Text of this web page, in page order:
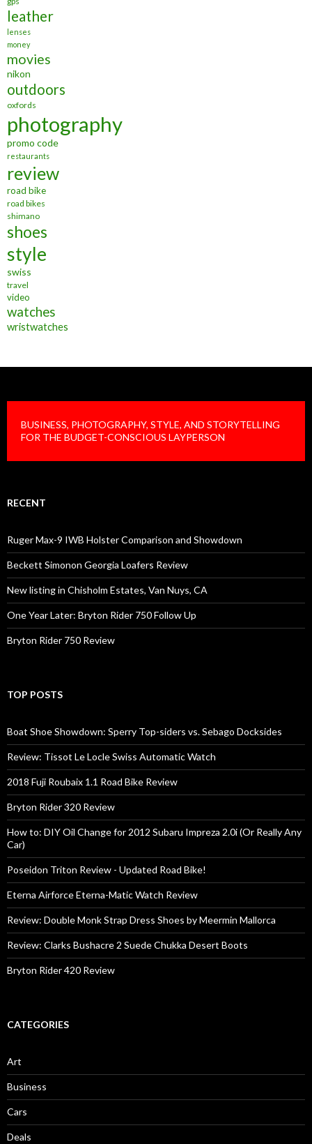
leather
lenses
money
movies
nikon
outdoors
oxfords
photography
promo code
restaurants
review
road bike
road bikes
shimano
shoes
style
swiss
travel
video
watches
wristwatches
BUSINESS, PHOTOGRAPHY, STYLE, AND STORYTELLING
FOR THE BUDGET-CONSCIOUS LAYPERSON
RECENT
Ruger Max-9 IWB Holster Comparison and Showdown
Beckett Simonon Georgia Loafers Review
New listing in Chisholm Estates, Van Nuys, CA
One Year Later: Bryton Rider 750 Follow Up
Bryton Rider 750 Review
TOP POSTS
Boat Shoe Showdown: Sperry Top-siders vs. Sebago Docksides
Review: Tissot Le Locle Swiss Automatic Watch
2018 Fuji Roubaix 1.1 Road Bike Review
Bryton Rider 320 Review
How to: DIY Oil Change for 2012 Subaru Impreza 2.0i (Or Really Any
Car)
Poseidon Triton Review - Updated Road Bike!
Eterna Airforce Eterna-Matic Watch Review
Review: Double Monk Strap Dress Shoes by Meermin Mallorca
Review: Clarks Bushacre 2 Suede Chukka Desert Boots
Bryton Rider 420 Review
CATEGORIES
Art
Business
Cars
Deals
· · · ·
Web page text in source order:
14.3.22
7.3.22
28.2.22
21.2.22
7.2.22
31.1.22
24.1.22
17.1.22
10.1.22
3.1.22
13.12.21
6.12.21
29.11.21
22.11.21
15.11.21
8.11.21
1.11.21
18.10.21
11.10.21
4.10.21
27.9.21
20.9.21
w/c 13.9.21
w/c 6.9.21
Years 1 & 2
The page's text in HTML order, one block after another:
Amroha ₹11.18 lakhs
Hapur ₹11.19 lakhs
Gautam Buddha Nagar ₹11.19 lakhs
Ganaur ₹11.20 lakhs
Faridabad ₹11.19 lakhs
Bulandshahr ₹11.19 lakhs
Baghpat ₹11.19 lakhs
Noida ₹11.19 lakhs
· · · ·
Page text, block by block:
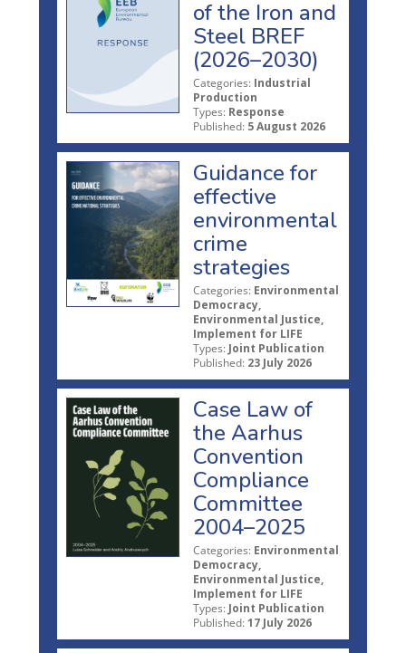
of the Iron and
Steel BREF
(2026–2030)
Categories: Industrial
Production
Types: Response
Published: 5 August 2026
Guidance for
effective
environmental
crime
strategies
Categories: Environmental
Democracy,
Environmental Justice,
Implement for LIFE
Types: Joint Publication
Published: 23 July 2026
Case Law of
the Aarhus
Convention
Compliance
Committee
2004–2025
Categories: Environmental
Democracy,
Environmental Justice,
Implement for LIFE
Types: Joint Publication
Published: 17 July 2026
· · · ·
_EXERCISE BRIEF_
Copy out the range of lines above starting at the line with "wristwatches" and ending at the line with "New listing in Chisholm Estates, Van Nuys, CA", exactly and including both.

_OUTPUT OF THE TASK_
wristwatches
BUSINESS, PHOTOGRAPHY, STYLE, AND STORYTELLING
FOR THE BUDGET-CONSCIOUS LAYPERSON
RECENT
Ruger Max-9 IWB Holster Comparison and Showdown
Beckett Simonon Georgia Loafers Review
New listing in Chisholm Estates, Van Nuys, CA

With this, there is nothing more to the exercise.